Occupy Wall St: Naomi Wolf condemns 'Stalinist' erosion of protest rights | Occupy Wall Street

Naomi Wolf: how I was arrested at Occupy Wall Street The feminist author Naomi Wolf has criticised the erosion of the right to public protest in the United States after she was arrested alongside Occupy Wall Street demonstrators in New York.

This article is more than 12 years old

Occupy Wall St: Naomi Wolf condemns 'Stalinist' erosion of protest rights

This article is more than 12 years oldAuthor was arrested alongside Occupy Wall Street protesters after she disputed police claims that they had to clear sidewalk

Naomi Wolf: how I was arrested at Occupy Wall Street

The feminist author Naomi Wolf has criticised the erosion of the right to public protest in the United States after she was arrested alongside Occupy Wall Street demonstrators in New York.

Wolf was led away in handcuffs after addressing protesters outside an awards ceremony held to honour New York's governor, at which she was a guest.

The author had disputed claims by police that a permit granted to the event – organised by the Huffington Post website on Tuesday night – allowed them to clear the sidewalk outside the venue in the Soho district of Manhattan.

Inside, the New York state governor, Andrew Cuomo, was being presented with the "game-changer of the year" award by the Huffington Post. A group of protesters had arrived from the Occupy Wall Street group's camp in Zuccotti Park to demonstrate against his opposition to extending New York State's "millionaire's tax", and his support of the contentious process of extracting natural gas from shale, known as fracking.

Wolf, who staged an attempt in 2008 to read the US constitution using a megaphone in New York's Union Square and discovered it was illegal, emerged from the event to lend her support and advice to the demonstrators.

She told the Guardian on Wednesday: "When I came out, the protesters had been pushed across the street. This happens in Britain, too, with kettling. Police keep inventing this right to barricade people in and tell people where to protest, but in the United States this is wrong: it's against the first amendment rights of freedom of assembly.

"So I walked over to where they were – they were backed up against the wall. Police said there was a permit saying they couldn't walk on the sidewalk. There was this giant phalanx of police."

After discussing the issue with officers, Wolf said she established that the event's permit did not prevent people from walking on the sidewalk outside the venue. Along with a small number of other protesters, she started to pace up and down the sidewalk.

"Then, a huge group of men in white shirts, who seem to be affiliated to the New York police department, but who are not self-evidently so – bigger and fitter than the rank-and-file blue-shirted officers – came in droves. About 30 or 40 of these men appeared.

"They got a megaphone – which the protesters are told is illegal – and they started shouting that we were illegally disrupting an event and we should disperse."

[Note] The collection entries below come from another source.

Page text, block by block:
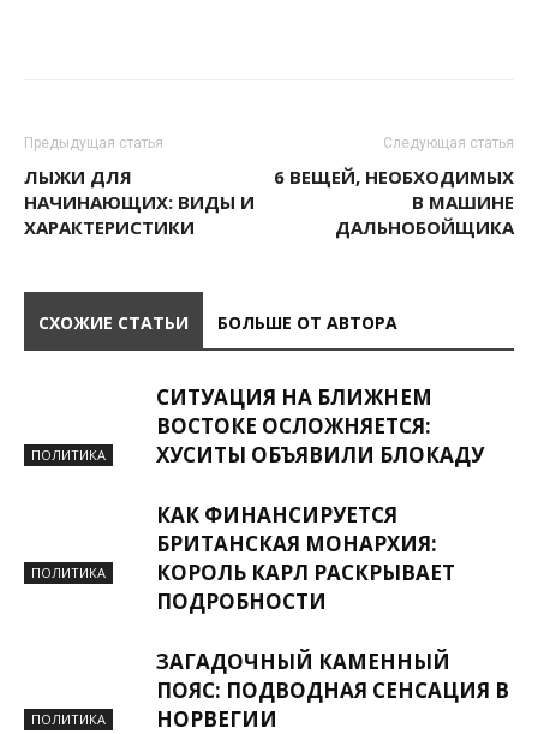
Предыдущая статья
ЛЫЖИ ДЛЯ
НАЧИНАЮЩИХ: ВИДЫ И
ХАРАКТЕРИСТИКИ
Следующая статья
6 ВЕЩЕЙ, НЕОБХОДИМЫХ
В МАШИНЕ
ДАЛЬНОБОЙЩИКА
СХОЖИЕ СТАТЬИ БОЛЬШЕ ОТ АВТОРА
ПОЛИТИКА
СИТУАЦИЯ НА БЛИЖНЕМ
ВОСТОКЕ ОСЛОЖНЯЕТСЯ:
ХУСИТЫ ОБЪЯВИЛИ БЛОКАДУ
ПОЛИТИКА
КАК ФИНАНСИРУЕТСЯ
БРИТАНСКАЯ МОНАРХИЯ:
КОРОЛЬ КАРЛ РАСКРЫВАЕТ
ПОДРОБНОСТИ
ПОЛИТИКА
ЗАГАДОЧНЫЙ КАМЕННЫЙ
ПОЯС: ПОДВОДНАЯ СЕНСАЦИЯ В
НОРВЕГИИ

Wolf said she "calmly" disputed the order with one of the officers in white shirts, who are more senior than those in blue shirts. "By this time I was surrounded by them. One of them asked me if I was going to get out of his way. I didn't think consciously that I couldn't step away, but I froze. My conscience froze me."

Officers then detained Wolf, and took her to a precinct where she said she spent about half an hour in a cell. Her partner, the film producer Avram Ludwig, was also arrested. Both were later released with a summons for "refusing a lawful order".

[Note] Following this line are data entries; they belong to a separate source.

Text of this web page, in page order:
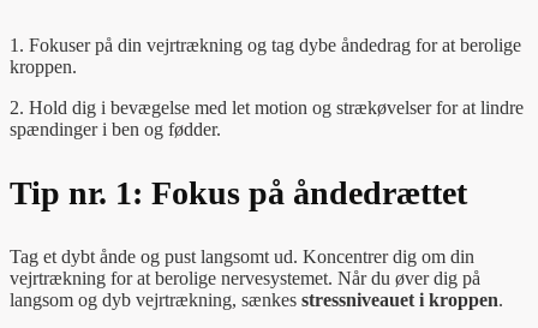
1. Fokuser på din vejrtrækning og tag dybe åndedrag for at berolige
kroppen.
2. Hold dig i bevægelse med let motion og strækøvelser for at lindre
spændinger i ben og fødder.
Tip nr. 1: Fokus på åndedrættet
Tag et dybt ånde og pust langsomt ud. Koncentrer dig om din
vejrtrækning for at berolige nervesystemet. Når du øver dig på
langsom og dyb vejrtrækning, sænkes stressniveauet i kroppen.
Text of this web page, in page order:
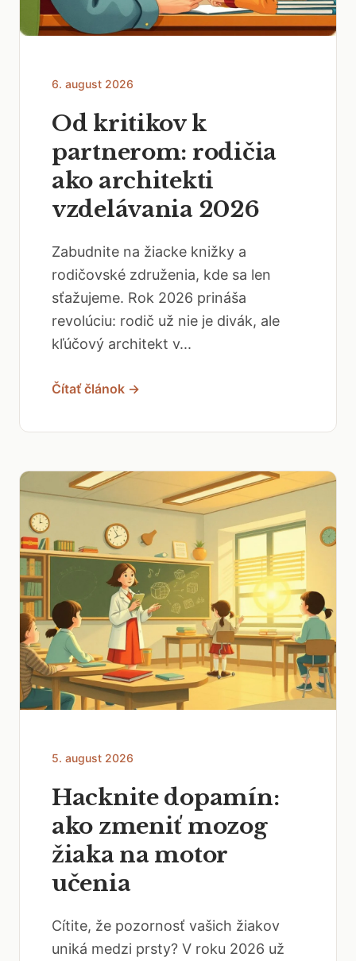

Wolf, who held the 2008 event while researching her book Give Me Liberty, said there was an "array of anti-dissent permits and restrictions" in New York, preventing the use of megaphones and restricting the right of assembly. "It's a completely opaque process. If your permit is refused, you can't find out who refused it and why. It's completely Stalinist."

The scene outside the Soho restaurant was just the latest in one of many curious moments as the Occupy Wall Street movement grabs the attention of the New York chattering classes: later the same evening, the actor Alec Baldwin turned up at the protesters' Zuccotti Park encampment to demonstrate his approval for their actions.

Earlier on Tuesday, it was revealed that a New York Police Department investigation had censured a police officer who used pepper spray on Occupy Wall Street protesters last month.

Deputy Inspector Anthony Bologna faces losing 10 vacation days after the incident on 24 September near Union Square, shortly after the protests began in lower Manhattan, according to the Associated Press.

Video from the protests shows a small group of mostly women corralled by orange netting used by officers to control crowds. Bologna approaches and seemingly without warning blasted a cluster of women with pepper spray. Two of the women crumple on the sidewalk in pain.